Data records
[Start of Attachment]
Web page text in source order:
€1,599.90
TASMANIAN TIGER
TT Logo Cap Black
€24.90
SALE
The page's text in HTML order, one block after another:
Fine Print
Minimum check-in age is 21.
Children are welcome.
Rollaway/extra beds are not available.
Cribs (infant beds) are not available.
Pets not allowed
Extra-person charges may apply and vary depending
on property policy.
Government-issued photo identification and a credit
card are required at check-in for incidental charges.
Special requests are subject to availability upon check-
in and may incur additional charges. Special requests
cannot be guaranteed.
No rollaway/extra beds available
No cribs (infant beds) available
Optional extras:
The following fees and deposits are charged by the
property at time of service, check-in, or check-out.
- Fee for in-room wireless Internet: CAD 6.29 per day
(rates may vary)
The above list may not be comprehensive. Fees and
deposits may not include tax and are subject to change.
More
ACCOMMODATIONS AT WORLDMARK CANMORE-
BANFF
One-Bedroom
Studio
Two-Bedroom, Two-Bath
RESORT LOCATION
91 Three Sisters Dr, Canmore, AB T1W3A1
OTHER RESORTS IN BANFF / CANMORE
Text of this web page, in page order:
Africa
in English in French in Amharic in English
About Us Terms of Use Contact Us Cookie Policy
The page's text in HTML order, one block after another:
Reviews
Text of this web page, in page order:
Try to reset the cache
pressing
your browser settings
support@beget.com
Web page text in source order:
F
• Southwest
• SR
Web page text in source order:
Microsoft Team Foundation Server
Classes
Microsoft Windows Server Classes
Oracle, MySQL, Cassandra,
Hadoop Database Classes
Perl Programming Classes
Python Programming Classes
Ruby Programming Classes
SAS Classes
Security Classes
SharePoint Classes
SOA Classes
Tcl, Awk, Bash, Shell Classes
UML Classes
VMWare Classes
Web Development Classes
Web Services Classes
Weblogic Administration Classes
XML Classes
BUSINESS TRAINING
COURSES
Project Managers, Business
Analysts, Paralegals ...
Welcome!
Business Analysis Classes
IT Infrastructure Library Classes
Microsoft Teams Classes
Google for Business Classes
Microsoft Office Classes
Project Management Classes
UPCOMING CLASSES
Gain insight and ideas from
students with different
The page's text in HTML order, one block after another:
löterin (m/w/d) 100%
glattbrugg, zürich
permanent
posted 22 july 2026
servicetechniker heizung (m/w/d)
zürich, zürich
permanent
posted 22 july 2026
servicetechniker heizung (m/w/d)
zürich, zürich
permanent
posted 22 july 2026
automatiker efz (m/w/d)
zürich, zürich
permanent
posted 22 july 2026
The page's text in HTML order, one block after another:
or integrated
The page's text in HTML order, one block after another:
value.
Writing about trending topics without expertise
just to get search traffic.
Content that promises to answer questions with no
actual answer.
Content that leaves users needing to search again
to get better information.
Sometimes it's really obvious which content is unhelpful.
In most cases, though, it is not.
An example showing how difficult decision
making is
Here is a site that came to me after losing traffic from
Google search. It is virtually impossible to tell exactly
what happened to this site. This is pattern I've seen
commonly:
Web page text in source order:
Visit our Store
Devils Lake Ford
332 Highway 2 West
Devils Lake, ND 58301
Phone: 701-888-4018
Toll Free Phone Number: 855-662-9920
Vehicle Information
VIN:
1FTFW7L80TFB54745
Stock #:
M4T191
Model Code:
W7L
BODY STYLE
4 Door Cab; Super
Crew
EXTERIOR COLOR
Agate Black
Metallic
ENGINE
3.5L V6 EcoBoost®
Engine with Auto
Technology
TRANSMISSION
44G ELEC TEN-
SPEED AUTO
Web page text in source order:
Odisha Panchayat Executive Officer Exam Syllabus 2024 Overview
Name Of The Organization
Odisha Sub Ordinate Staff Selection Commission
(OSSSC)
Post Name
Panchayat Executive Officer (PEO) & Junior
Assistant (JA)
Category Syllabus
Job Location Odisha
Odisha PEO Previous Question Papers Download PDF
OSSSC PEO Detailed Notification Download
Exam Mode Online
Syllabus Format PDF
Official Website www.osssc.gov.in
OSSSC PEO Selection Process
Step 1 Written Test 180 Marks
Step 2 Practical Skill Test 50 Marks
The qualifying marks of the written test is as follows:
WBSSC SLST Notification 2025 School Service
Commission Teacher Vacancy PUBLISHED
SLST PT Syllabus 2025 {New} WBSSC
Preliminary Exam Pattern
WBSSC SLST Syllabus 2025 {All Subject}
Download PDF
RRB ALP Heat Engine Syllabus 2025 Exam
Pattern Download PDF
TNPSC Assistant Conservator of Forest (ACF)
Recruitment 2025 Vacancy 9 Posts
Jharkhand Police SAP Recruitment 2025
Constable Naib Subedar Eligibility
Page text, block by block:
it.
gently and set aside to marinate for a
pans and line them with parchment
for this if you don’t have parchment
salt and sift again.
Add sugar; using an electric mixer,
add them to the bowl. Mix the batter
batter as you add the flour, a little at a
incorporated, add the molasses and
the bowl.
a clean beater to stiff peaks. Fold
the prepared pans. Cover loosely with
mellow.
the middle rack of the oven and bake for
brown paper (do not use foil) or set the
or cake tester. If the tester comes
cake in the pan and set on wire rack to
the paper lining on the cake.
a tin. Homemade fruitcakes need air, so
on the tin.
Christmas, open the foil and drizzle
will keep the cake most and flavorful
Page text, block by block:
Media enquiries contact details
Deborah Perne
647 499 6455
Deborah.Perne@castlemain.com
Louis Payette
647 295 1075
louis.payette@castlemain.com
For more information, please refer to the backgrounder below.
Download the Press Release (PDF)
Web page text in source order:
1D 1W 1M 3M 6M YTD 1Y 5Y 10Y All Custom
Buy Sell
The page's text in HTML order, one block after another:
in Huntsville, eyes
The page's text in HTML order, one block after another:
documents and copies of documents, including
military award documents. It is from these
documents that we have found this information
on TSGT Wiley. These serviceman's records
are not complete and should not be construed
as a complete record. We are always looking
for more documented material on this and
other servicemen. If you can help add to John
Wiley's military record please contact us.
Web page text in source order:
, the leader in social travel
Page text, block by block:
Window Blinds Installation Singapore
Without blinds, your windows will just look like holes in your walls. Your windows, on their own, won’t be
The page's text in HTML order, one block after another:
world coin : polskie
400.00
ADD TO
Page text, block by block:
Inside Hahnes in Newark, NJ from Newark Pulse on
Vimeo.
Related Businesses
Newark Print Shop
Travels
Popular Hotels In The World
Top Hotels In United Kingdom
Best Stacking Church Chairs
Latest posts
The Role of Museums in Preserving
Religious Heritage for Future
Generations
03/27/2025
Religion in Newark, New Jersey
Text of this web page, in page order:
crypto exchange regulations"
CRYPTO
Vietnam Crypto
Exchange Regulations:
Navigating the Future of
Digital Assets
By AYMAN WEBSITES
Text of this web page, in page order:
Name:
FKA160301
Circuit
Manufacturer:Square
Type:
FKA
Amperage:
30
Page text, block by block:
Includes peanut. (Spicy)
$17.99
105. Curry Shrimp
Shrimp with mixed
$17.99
[End of Attachment]
Go through the records above and write each one out again exactly.

EXERCISE RESPONSE:
Web page text in source order:
€1,599.90
TASMANIAN TIGER
TT Logo Cap Black
€24.90
SALE
The page's text in HTML order, one block after another:
Fine Print
Minimum check-in age is 21.
Children are welcome.
Rollaway/extra beds are not available.
Cribs (infant beds) are not available.
Pets not allowed
Extra-person charges may apply and vary depending
on property policy.
Government-issued photo identification and a credit
card are required at check-in for incidental charges.
Special requests are subject to availability upon check-
in and may incur additional charges. Special requests
cannot be guaranteed.
No rollaway/extra beds available
No cribs (infant beds) available
Optional extras:
The following fees and deposits are charged by the
property at time of service, check-in, or check-out.
- Fee for in-room wireless Internet: CAD 6.29 per day
(rates may vary)
The above list may not be comprehensive. Fees and
deposits may not include tax and are subject to change.
More
ACCOMMODATIONS AT WORLDMARK CANMORE-
BANFF
One-Bedroom
Studio
Two-Bedroom, Two-Bath
RESORT LOCATION
91 Three Sisters Dr, Canmore, AB T1W3A1
OTHER RESORTS IN BANFF / CANMORE
Text of this web page, in page order:
Africa
in English in French in Amharic in English
About Us Terms of Use Contact Us Cookie Policy
The page's text in HTML order, one block after another:
Reviews
Text of this web page, in page order:
Try to reset the cache
pressing
your browser settings
support@beget.com
Web page text in source order:
F
• Southwest
• SR
Web page text in source order:
Microsoft Team Foundation Server
Classes
Microsoft Windows Server Classes
Oracle, MySQL, Cassandra,
Hadoop Database Classes
Perl Programming Classes
Python Programming Classes
Ruby Programming Classes
SAS Classes
Security Classes
SharePoint Classes
SOA Classes
Tcl, Awk, Bash, Shell Classes
UML Classes
VMWare Classes
Web Development Classes
Web Services Classes
Weblogic Administration Classes
XML Classes
BUSINESS TRAINING
COURSES
Project Managers, Business
Analysts, Paralegals ...
Welcome!
Business Analysis Classes
IT Infrastructure Library Classes
Microsoft Teams Classes
Google for Business Classes
Microsoft Office Classes
Project Management Classes
UPCOMING CLASSES
Gain insight and ideas from
students with different
The page's text in HTML order, one block after another:
löterin (m/w/d) 100%
glattbrugg, zürich
permanent
posted 22 july 2026
servicetechniker heizung (m/w/d)
zürich, zürich
permanent
posted 22 july 2026
servicetechniker heizung (m/w/d)
zürich, zürich
permanent
posted 22 july 2026
automatiker efz (m/w/d)
zürich, zürich
permanent
posted 22 july 2026
The page's text in HTML order, one block after another:
or integrated
The page's text in HTML order, one block after another:
value.
Writing about trending topics without expertise
just to get search traffic.
Content that promises to answer questions with no
actual answer.
Content that leaves users needing to search again
to get better information.
Sometimes it's really obvious which content is unhelpful.
In most cases, though, it is not.
An example showing how difficult decision
making is
Here is a site that came to me after losing traffic from
Google search. It is virtually impossible to tell exactly
what happened to this site. This is pattern I've seen
commonly:
Web page text in source order:
Visit our Store
Devils Lake Ford
332 Highway 2 West
Devils Lake, ND 58301
Phone: 701-888-4018
Toll Free Phone Number: 855-662-9920
Vehicle Information
VIN:
1FTFW7L80TFB54745
Stock #:
M4T191
Model Code:
W7L
BODY STYLE
4 Door Cab; Super
Crew
EXTERIOR COLOR
Agate Black
Metallic
ENGINE
3.5L V6 EcoBoost®
Engine with Auto
Technology
TRANSMISSION
44G ELEC TEN-
SPEED AUTO
Web page text in source order:
Odisha Panchayat Executive Officer Exam Syllabus 2024 Overview
Name Of The Organization
Odisha Sub Ordinate Staff Selection Commission
(OSSSC)
Post Name
Panchayat Executive Officer (PEO) & Junior
Assistant (JA)
Category Syllabus
Job Location Odisha
Odisha PEO Previous Question Papers Download PDF
OSSSC PEO Detailed Notification Download
Exam Mode Online
Syllabus Format PDF
Official Website www.osssc.gov.in
OSSSC PEO Selection Process
Step 1 Written Test 180 Marks
Step 2 Practical Skill Test 50 Marks
The qualifying marks of the written test is as follows:
WBSSC SLST Notification 2025 School Service
Commission Teacher Vacancy PUBLISHED
SLST PT Syllabus 2025 {New} WBSSC
Preliminary Exam Pattern
WBSSC SLST Syllabus 2025 {All Subject}
Download PDF
RRB ALP Heat Engine Syllabus 2025 Exam
Pattern Download PDF
TNPSC Assistant Conservator of Forest (ACF)
Recruitment 2025 Vacancy 9 Posts
Jharkhand Police SAP Recruitment 2025
Constable Naib Subedar Eligibility
Page text, block by block:
it.
gently and set aside to marinate for a
pans and line them with parchment
for this if you don’t have parchment
salt and sift again.
Add sugar; using an electric mixer,
add them to the bowl. Mix the batter
batter as you add the flour, a little at a
incorporated, add the molasses and
the bowl.
a clean beater to stiff peaks. Fold
the prepared pans. Cover loosely with
mellow.
the middle rack of the oven and bake for
brown paper (do not use foil) or set the
or cake tester. If the tester comes
cake in the pan and set on wire rack to
the paper lining on the cake.
a tin. Homemade fruitcakes need air, so
on the tin.
Christmas, open the foil and drizzle
will keep the cake most and flavorful
Page text, block by block:
Media enquiries contact details
Deborah Perne
647 499 6455
Deborah.Perne@castlemain.com
Louis Payette
647 295 1075
louis.payette@castlemain.com
For more information, please refer to the backgrounder below.
Download the Press Release (PDF)
Web page text in source order:
1D 1W 1M 3M 6M YTD 1Y 5Y 10Y All Custom
Buy Sell
The page's text in HTML order, one block after another:
in Huntsville, eyes
The page's text in HTML order, one block after another:
documents and copies of documents, including
military award documents. It is from these
documents that we have found this information
on TSGT Wiley. These serviceman's records
are not complete and should not be construed
as a complete record. We are always looking
for more documented material on this and
other servicemen. If you can help add to John
Wiley's military record please contact us.
Web page text in source order:
, the leader in social travel
Page text, block by block:
Window Blinds Installation Singapore
Without blinds, your windows will just look like holes in your walls. Your windows, on their own, won’t be
The page's text in HTML order, one block after another:
world coin : polskie
400.00
ADD TO
Page text, block by block:
Inside Hahnes in Newark, NJ from Newark Pulse on
Vimeo.
Related Businesses
Newark Print Shop
Travels
Popular Hotels In The World
Top Hotels In United Kingdom
Best Stacking Church Chairs
Latest posts
The Role of Museums in Preserving
Religious Heritage for Future
Generations
03/27/2025
Religion in Newark, New Jersey
Text of this web page, in page order:
crypto exchange regulations"
CRYPTO
Vietnam Crypto
Exchange Regulations:
Navigating the Future of
Digital Assets
By AYMAN WEBSITES
Text of this web page, in page order:
Name:
FKA160301
Circuit
Manufacturer:Square
Type:
FKA
Amperage:
30
Page text, block by block:
Includes peanut. (Spicy)
$17.99
105. Curry Shrimp
Shrimp with mixed
$17.99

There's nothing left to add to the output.